Lawmakers from both parties signaled last week during Congressional testimony from Fed Chair Jerome Powell they would criticize the central bank if this key September decision doesn’t go their way.
If Powell and his colleagues choose to keep rates at a 23-year high, a growing chorus of Democratic critics calling for cuts may reach a crescendo. But if policymakers do indeed cut, Republicans from Trump on down will be sure to cast the move as caving to election-year pressure.
Powell’s response to the new wave of political pressure was to echo an independent, apolitical approach he has honed throughout 2024, emphasizing that the only criteria that matters to him is data on prices and jobs.
“This is my fourth presidential election at the Fed, and I can tell you we come to work the next day and do our jobs,” Powell said. He made the same point this past Monday during an interview at the Economic Club of Washington.
But the Fed chair also signaled that the time for cuts is getting closer, citing a recent turnaround in inflation readings following hotter-than-expected data in the first quarter, including the release last Thursday of encouraging numbers from the Consumer Price Index for the month of June.
The Consumer Price Index on a “core” basis — which excludes volatile food and energy prices the Fed can’t control — rose 3.3% year over year in the month of June. That was down from 3.4% in May and 3.6% in April.
The Fed gets a new June reading from its preferred inflation gauge — the “core” Personal Consumption Expenditures Index — on July 26. Powell was asked Monday if he intended to stay through the end of his term as chair in May 2026, and he gave a one-word answer: “Yes.”
When asked if he would stay longer should he be reappointed as chair, he said, “I have nothing on that for you today.” Powell’s full term as a member of the Fed’s board of governors doesn’t end until Jan. 31, 2028.
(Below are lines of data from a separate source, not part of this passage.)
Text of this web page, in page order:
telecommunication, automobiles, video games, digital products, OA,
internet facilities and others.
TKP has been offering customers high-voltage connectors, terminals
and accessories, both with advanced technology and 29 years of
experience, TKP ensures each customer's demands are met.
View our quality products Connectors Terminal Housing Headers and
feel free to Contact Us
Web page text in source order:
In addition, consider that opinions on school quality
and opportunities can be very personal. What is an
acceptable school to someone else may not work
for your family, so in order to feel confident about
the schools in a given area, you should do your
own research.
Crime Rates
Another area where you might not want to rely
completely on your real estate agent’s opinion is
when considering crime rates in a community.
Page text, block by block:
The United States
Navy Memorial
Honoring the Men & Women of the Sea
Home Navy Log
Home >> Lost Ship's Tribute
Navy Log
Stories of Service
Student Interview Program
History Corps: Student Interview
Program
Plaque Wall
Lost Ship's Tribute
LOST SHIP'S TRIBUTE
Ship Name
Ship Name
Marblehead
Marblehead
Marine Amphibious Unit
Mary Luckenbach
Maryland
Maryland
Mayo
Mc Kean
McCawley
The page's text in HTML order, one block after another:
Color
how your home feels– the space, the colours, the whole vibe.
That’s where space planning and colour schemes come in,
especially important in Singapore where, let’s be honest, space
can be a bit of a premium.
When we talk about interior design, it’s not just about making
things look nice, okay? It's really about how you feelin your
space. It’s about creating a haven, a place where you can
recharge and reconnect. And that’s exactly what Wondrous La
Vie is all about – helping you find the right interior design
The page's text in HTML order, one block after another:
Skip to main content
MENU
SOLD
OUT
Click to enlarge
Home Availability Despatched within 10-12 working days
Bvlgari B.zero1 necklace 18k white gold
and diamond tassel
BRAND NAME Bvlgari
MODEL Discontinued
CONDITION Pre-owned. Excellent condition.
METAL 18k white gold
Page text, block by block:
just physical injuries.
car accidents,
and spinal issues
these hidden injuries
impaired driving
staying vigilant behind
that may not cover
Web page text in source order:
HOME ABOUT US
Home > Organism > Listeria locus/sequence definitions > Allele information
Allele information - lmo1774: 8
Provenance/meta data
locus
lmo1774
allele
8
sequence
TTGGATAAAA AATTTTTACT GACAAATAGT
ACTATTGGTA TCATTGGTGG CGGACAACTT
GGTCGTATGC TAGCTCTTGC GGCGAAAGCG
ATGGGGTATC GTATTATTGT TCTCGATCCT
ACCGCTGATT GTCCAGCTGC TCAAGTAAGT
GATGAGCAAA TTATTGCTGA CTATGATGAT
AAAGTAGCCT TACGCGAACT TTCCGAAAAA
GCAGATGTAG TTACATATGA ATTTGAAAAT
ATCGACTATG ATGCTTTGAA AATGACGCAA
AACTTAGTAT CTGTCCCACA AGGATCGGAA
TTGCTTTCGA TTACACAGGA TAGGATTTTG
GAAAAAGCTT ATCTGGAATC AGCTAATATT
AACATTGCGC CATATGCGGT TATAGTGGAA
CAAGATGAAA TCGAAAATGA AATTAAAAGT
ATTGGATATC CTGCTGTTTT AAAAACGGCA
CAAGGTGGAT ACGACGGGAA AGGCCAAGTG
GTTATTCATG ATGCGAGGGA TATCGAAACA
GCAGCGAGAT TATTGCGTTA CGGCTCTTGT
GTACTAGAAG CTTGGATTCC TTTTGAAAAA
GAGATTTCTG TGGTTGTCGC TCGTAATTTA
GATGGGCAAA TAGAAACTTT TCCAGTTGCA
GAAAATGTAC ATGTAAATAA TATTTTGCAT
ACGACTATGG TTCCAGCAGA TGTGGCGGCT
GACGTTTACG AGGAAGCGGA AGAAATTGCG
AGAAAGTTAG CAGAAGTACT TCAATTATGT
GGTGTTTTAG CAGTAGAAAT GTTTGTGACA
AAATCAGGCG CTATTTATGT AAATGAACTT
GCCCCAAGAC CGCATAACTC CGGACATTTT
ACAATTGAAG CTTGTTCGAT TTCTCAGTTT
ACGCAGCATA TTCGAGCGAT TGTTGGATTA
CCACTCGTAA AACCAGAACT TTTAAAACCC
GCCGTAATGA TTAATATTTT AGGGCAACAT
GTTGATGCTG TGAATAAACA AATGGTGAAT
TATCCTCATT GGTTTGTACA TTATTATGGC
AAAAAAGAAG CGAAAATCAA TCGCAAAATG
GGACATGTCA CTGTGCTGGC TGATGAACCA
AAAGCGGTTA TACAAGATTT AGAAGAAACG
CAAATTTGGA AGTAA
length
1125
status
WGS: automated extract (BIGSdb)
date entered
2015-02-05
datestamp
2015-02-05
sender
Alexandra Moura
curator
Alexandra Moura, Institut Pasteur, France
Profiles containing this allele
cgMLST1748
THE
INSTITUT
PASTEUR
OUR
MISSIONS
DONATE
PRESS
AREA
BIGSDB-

Trump in his Bloomberg interview said “I would let him serve it out,” and added: “especially if I thought he was doing the right thing.”
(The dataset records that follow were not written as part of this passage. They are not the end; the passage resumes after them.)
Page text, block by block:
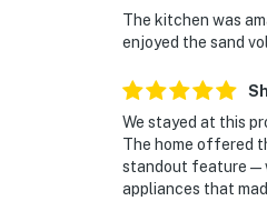
The kitchen was
enjoyed the sand
We stayed at this
The home offered
standout
appliances that
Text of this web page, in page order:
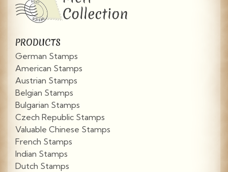
PRODUCTS
German Stamps
American Stamps
Austrian Stamps
Belgian Stamps
Bulgarian Stamps
Czech Republic Stamps
Valuable Chinese Stamps
French Stamps
Indian Stamps
Dutch Stamps
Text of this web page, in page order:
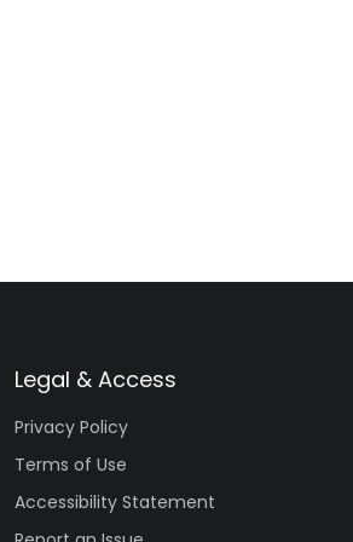
Legal & Access
Privacy Policy
Terms of Use
Accessibility Statement
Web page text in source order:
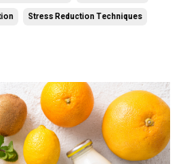
Stress Reduction Techniques
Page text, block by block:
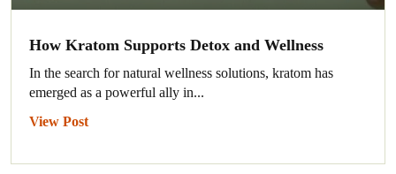
How Kratom Supports Detox and Wellness
In the search for natural wellness solutions, kratom has
emerged as a powerful ally in...
View Post
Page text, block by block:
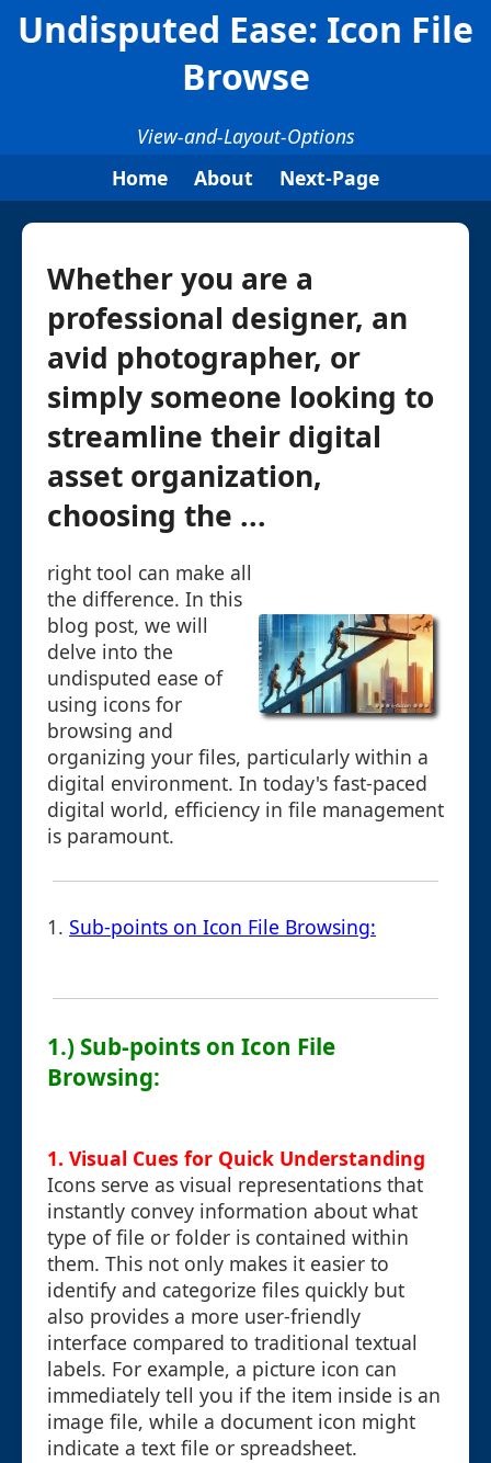
Undisputed Ease: Icon File
Browse
View-and-Layout-Options
Home
About Next-Page
Whether you are a
professional designer, an
avid photographer, or
simply someone looking to
streamline their digital
asset organization,
choosing the ...
right tool can make all
the difference. In this
blog post, we will
delve into the
undisputed ease of
using icons for
browsing and
organizing your files, particularly within a
digital environment. In today's fast-paced
digital world, efficiency in file management
is paramount.
1. Sub-points on Icon File Browsing:
1.) Sub-points on Icon File
Browsing:
1. Visual Cues for Quick Understanding
Icons serve as visual representations that
instantly convey information about what
type of file or folder is contained within
them. This not only makes it easier to
identify and categorize files quickly but
also provides a more user-friendly
interface compared to traditional textual
labels. For example, a picture icon can
immediately tell you if the item inside is an
image file, while a document icon might
indicate a text file or spreadsheet.
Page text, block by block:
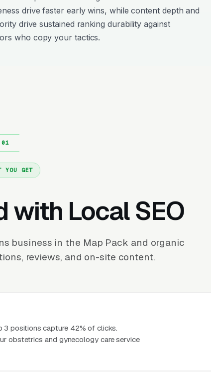
drive faster early wins, while content depth and
drive sustained ranking durability against
who copy your tactics.
YOU GET
with Local SEO
business in the Map Pack and organic
reviews, and on-site content.
3 positions capture 42% of clicks.
obstetrics and gynecology care service
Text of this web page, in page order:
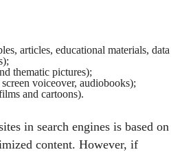
articles, educational materials, data
thematic pictures);
voiceover, audiobooks);
and cartoons).
in search engines is based on
content. However, if
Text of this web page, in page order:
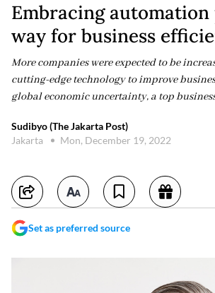
Embracing automation
way for business
More companies were expected to be
cutting-edge technology to improve
global economic uncertainty, a top
Sudibyo (The Jakarta Post)
Jakarta
Mon, December 19, 2022
Set as preferred source
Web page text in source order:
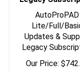
AutoProPAD
Lite/Full/Basic
Updates &
Legacy
Our Price:
$
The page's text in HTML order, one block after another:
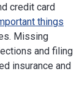
credit card
things
Missing
and filing
insurance and
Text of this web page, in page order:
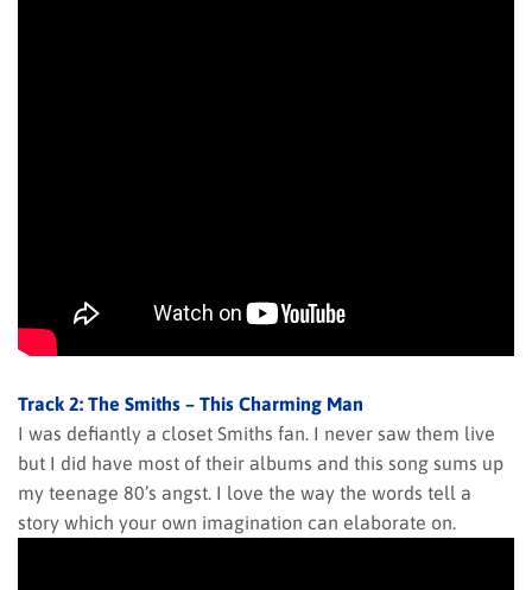
Track 2: The Smiths – This Charming Man
I was defiantly a closet Smiths fan. I never saw them live
but I did have most of their albums and this song sums up
my teenage 80’s angst. I love the way the words tell a
story which your own imagination can elaborate on.
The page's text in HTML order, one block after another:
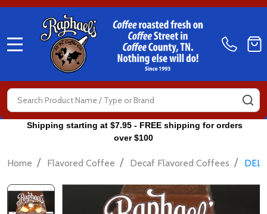
Search
Shipping starting at $7.95 - FREE shipping for orders
over $100
Home / Flavored Coffee / Decaf Flavored Coffees /
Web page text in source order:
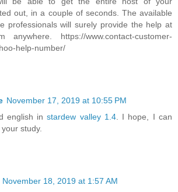
out, in a couple of seconds. The available
professionals will surely provide the help at
anywhere. https://www.contact-customer-
help-number/
November 17, 2019 at 10:55 PM
english instardew valley 1.4. I hope, I can
study.
November 18, 2019 at 1:57 AM
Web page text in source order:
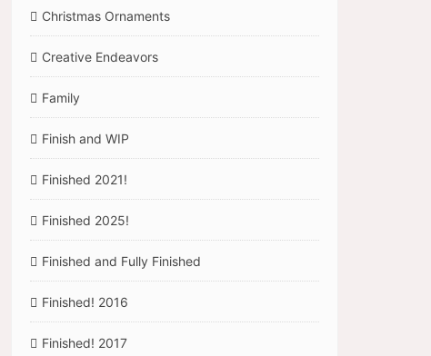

Stephen Moore, a top Trump confidant, said during an appearance this week on Yahoo Finance’s Opening Bid podcast that when Powell’s term expires “then we would look for someone new, maybe a Judy Shelton or a Larry Kudlow or an Arthur Laffer or somebody who’s more in line with his economic philosophy.”
“And I think that like makes a lot of sense.”
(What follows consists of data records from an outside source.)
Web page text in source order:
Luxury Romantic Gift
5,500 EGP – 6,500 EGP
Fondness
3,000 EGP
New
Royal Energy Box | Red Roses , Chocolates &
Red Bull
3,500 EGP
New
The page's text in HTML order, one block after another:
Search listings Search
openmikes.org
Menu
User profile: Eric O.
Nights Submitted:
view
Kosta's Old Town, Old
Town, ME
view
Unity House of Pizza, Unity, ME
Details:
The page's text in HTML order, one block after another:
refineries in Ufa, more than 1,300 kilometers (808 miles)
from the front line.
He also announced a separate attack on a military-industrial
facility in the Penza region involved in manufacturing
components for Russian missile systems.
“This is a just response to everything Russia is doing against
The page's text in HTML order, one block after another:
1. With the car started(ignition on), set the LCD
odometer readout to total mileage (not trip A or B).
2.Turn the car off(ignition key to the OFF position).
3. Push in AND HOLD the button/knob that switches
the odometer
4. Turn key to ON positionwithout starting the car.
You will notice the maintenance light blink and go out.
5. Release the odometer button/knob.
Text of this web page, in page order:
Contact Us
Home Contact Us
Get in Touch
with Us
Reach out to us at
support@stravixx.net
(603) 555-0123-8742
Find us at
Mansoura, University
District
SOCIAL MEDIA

‘A rate cut in the not-too-distant future’
Waller, the Fed governor, laid out a couple scenarios on Wednesday that could lead to a rate cut — an optimistic one and a more likely one. In the optimistic scenario the Fed continues to get more favorable inflation reports consistently. In that scenario Waller said he could envision “a rate cut in the not-too-distant future.”
In what he deems the more likely scenario, inflation data comes in uneven — not as good as the previous few months — but still consistent overall with progress on bringing inflation down toward 2%. In that case “it would be a matter of timing as to when I thought we are making sustainable progress to 2 percent inflation. In this case, a rate cut in the near future is more uncertain.”
While the Fed’s preferred inflation gauge has been running near 2 percent at an annual rate recently, he said he needs to see more evidence that it will be sustained. Waller also said he believes current data are consistent with the US economy achieving a soft landing, and will be looking for data over the next couple months to confirm that.
The job market, he said, is in a sweet spot and that things are loosening rather than weakening. But there is more upside risk to unemployment than “we have seen for a long time,” noting that a continued drop in job vacancies could lead to a larger increase in unemployment.
Waller was also asked Wednesday about his reaction to the Republican ticket in 2024, including Vice President nominee JD Vance. “Politics is politics,” he said. “That’s not my job. My job is to look at the economy and react to it and make my best decisions to achieve the dual mandate that Congress gave me. So like I tell everybody, whatever happens in the political world, I just have to take that as a given and then make the best policy I can from that.”